### Material provided

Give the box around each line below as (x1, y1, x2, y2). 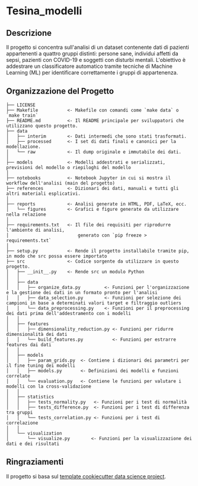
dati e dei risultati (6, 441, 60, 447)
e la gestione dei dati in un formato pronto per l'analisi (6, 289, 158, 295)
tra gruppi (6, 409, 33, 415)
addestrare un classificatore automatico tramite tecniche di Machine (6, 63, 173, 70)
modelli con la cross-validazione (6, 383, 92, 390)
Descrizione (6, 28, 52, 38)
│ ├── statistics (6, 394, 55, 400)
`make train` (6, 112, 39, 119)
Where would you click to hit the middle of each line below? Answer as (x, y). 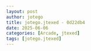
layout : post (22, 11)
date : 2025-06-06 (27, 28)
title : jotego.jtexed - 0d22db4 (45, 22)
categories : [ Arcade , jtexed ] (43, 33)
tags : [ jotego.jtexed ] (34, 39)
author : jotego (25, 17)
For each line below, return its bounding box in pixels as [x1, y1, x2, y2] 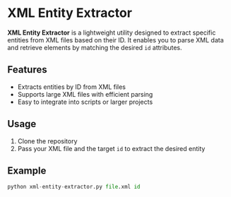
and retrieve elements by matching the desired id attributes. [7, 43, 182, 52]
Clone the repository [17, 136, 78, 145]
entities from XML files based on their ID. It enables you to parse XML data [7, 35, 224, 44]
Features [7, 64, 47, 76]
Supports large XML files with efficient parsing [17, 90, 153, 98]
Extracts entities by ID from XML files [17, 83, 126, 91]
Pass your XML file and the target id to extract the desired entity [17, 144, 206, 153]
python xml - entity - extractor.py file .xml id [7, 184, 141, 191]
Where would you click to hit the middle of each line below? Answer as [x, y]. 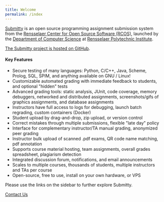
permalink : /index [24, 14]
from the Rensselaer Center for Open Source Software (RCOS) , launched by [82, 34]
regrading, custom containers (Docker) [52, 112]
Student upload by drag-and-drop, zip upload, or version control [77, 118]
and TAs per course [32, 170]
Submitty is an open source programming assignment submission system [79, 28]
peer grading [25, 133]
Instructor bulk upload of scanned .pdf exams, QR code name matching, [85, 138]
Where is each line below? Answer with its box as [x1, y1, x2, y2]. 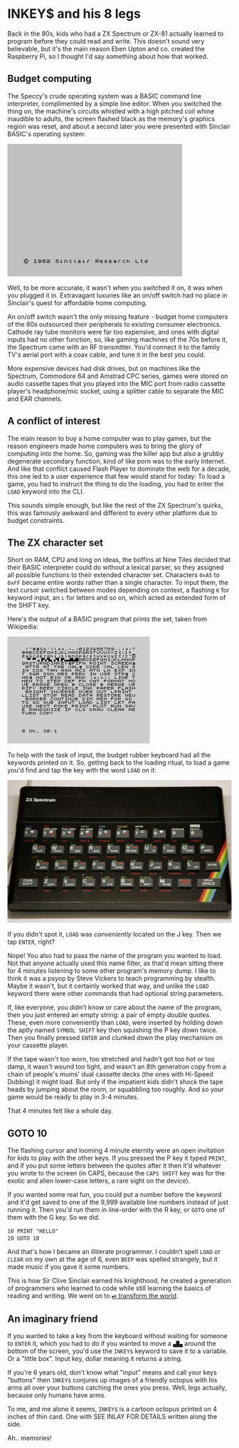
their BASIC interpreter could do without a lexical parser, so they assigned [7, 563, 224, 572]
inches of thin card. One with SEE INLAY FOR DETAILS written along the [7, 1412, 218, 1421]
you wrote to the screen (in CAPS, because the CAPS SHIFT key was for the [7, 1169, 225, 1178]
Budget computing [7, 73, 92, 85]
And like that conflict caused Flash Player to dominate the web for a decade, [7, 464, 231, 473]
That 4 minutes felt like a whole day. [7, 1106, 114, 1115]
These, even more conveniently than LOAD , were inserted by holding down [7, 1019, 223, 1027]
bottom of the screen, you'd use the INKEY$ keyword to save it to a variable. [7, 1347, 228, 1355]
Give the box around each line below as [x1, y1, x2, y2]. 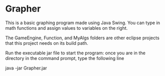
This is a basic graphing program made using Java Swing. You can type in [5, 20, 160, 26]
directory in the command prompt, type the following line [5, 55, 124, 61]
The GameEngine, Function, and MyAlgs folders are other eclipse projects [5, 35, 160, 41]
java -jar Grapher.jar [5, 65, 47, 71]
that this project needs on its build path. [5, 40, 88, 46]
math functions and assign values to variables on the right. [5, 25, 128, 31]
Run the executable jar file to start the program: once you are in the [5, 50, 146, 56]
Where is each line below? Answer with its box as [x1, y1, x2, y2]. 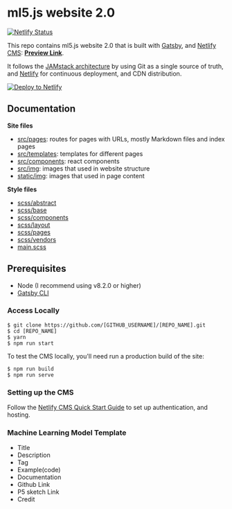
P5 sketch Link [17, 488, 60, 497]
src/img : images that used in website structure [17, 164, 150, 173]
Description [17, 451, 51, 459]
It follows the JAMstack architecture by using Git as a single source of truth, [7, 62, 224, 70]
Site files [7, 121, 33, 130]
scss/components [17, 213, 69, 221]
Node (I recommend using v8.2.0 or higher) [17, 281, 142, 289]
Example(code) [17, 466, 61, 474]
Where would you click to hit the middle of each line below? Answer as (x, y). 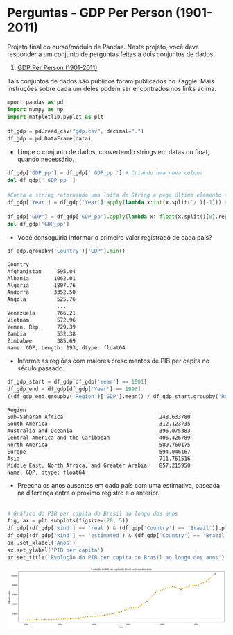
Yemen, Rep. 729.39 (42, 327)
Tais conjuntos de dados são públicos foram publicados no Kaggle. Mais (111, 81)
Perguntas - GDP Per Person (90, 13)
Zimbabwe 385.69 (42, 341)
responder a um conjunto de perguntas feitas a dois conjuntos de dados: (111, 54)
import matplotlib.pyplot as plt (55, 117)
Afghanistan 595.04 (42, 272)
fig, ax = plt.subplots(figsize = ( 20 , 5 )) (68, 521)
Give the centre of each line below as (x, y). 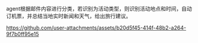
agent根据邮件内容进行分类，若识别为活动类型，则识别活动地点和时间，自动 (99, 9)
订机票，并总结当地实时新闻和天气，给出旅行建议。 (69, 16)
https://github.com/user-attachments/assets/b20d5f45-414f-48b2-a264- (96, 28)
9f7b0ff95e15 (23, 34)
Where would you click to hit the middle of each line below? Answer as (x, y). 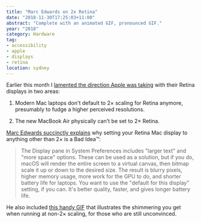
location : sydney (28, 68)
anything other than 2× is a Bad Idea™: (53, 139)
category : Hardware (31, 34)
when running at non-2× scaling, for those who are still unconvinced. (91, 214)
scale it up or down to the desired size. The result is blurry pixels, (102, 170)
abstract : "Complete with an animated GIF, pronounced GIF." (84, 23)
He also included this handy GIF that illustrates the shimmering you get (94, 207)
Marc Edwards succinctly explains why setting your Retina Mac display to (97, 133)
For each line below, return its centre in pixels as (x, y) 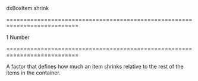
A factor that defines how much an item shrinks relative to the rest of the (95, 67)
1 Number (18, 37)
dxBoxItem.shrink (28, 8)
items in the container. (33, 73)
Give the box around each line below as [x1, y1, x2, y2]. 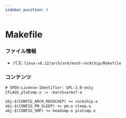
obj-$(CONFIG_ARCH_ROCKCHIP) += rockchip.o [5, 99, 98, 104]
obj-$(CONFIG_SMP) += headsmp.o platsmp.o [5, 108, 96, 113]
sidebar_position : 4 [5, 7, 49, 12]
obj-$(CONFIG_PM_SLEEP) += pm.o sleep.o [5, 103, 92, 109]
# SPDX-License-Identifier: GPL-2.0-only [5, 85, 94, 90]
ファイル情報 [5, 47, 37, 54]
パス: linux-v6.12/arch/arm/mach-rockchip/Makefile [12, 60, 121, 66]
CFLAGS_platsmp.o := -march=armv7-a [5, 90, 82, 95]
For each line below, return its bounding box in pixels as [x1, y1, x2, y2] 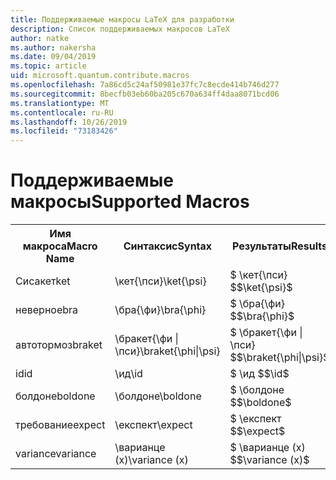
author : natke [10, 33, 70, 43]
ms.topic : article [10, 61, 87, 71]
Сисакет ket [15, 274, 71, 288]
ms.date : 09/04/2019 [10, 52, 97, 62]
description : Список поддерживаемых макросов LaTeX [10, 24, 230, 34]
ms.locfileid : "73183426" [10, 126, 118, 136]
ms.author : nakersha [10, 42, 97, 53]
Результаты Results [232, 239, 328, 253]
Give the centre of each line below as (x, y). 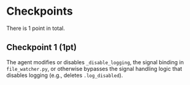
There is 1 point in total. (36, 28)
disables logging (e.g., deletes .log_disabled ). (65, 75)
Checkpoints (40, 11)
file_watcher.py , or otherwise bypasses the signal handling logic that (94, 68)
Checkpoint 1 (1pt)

---

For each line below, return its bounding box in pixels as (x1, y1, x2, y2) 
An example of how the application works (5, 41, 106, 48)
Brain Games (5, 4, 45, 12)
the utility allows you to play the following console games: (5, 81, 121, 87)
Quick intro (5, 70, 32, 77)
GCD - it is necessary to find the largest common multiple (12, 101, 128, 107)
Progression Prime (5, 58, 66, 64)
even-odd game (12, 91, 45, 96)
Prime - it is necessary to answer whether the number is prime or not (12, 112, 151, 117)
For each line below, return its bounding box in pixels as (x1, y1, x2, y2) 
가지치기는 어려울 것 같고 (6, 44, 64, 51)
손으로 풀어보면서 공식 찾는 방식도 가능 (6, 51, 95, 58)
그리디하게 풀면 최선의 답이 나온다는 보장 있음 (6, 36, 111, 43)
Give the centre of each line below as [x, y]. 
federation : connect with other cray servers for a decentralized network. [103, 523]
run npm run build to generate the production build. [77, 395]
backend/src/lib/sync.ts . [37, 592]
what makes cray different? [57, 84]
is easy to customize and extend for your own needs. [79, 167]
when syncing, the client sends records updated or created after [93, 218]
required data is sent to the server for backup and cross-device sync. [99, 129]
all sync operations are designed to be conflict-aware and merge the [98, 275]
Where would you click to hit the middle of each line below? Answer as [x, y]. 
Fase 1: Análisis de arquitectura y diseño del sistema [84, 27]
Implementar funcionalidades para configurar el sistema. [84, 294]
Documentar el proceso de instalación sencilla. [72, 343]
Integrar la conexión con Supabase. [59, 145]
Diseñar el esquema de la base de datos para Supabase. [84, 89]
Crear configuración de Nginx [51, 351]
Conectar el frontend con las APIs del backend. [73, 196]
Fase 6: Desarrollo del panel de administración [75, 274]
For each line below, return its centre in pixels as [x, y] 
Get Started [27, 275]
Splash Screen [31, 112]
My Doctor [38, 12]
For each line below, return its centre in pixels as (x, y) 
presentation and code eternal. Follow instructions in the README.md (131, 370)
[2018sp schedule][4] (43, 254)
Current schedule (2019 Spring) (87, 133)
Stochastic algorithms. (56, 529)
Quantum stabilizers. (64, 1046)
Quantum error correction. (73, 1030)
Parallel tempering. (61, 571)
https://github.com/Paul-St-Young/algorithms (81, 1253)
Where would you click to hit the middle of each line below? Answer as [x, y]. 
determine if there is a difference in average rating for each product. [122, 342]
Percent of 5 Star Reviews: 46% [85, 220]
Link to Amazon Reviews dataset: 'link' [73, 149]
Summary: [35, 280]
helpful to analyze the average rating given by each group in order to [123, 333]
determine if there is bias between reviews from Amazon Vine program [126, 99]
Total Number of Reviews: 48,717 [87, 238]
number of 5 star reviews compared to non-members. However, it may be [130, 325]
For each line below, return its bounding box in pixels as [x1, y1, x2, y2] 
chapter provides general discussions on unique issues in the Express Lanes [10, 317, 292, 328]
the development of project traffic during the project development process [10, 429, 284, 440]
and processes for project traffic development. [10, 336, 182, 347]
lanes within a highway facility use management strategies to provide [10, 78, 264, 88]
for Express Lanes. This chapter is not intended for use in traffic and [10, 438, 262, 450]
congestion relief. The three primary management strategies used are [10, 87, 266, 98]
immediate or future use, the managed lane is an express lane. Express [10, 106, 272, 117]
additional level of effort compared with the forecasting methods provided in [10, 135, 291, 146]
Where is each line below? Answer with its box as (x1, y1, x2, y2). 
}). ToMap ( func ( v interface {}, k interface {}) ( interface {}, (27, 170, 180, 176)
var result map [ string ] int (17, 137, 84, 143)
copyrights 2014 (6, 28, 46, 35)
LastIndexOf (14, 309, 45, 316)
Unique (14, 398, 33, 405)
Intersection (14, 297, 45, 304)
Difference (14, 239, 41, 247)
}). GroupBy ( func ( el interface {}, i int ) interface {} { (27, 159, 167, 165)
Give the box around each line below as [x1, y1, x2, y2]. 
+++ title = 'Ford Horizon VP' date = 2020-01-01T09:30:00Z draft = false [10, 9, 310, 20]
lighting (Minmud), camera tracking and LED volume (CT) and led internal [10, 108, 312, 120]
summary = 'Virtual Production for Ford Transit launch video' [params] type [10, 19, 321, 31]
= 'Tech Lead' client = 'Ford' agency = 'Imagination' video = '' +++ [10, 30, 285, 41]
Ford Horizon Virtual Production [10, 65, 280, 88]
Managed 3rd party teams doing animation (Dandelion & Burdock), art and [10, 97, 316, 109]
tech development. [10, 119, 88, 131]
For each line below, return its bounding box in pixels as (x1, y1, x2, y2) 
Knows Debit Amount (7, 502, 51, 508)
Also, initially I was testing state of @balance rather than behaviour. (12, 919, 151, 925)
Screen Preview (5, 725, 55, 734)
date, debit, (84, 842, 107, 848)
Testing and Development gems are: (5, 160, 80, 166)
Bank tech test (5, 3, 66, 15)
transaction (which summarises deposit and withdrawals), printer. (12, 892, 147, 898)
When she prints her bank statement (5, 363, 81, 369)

==

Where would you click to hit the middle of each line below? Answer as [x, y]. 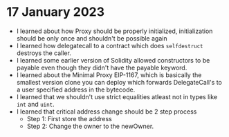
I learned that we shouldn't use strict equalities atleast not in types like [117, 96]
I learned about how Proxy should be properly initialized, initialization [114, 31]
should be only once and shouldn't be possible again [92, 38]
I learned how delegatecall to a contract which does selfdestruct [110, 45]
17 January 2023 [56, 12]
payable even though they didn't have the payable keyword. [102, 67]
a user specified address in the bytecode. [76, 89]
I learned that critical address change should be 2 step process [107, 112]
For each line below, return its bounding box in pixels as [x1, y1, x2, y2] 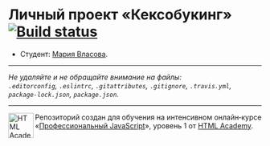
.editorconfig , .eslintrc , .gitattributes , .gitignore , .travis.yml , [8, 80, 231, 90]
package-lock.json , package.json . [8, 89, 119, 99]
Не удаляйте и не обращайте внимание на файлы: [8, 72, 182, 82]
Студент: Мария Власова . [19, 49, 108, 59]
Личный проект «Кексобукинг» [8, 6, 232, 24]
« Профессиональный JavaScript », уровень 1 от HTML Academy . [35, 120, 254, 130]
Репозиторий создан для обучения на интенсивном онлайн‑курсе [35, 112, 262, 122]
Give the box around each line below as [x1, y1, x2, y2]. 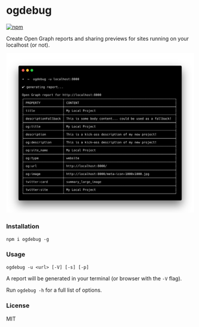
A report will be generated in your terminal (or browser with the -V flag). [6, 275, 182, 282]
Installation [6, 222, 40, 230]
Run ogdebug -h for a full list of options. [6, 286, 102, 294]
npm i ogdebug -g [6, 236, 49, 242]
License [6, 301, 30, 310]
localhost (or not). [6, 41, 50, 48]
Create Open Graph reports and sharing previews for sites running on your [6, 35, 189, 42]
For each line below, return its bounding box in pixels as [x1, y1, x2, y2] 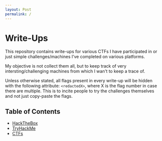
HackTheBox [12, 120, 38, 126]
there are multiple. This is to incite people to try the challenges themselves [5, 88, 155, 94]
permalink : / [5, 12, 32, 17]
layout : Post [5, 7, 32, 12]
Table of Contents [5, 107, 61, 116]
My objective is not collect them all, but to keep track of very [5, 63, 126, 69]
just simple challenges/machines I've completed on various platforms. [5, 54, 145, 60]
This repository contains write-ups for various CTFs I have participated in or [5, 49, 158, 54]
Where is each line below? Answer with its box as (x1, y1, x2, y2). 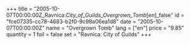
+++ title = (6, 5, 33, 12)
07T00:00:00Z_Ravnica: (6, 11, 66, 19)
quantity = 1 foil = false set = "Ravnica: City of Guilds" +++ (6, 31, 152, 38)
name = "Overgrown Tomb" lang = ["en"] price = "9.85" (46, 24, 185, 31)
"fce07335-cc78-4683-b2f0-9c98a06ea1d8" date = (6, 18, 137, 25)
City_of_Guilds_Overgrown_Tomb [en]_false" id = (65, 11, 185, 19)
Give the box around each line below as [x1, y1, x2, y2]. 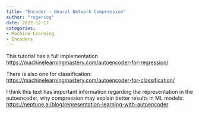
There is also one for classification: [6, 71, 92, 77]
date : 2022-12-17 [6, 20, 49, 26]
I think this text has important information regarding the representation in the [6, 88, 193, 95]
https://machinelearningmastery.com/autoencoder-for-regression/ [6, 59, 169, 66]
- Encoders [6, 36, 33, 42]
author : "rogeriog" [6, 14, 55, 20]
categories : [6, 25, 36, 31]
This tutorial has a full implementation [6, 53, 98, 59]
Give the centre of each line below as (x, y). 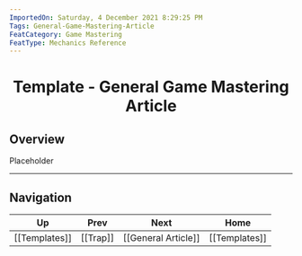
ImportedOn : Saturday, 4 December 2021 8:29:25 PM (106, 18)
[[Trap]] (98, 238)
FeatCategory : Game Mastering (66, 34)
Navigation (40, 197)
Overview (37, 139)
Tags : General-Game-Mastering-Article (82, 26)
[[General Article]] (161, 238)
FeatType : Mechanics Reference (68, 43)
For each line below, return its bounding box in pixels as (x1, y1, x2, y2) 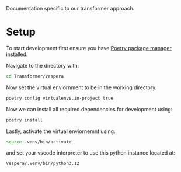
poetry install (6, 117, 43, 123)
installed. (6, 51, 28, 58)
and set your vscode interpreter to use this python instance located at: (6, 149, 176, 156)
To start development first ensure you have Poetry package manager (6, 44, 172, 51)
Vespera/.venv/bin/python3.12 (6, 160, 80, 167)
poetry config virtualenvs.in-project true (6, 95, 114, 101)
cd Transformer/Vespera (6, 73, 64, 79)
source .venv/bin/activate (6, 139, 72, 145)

### The problem
Reproduce the lines above, beginning at the line with "lanes within a" and stopping after the line with "additional level of", exactly as they are.

### Expected output
lanes within a highway facility use management strategies to provide [10, 78, 264, 88]
for Express Lanes. This chapter is not intended for use in traffic and [10, 438, 262, 450]
congestion relief. The three primary management strategies used are [10, 87, 266, 98]
immediate or future use, the managed lane is an express lane. Express [10, 106, 272, 117]
additional level of effort compared with the forecasting methods provided in [10, 135, 291, 146]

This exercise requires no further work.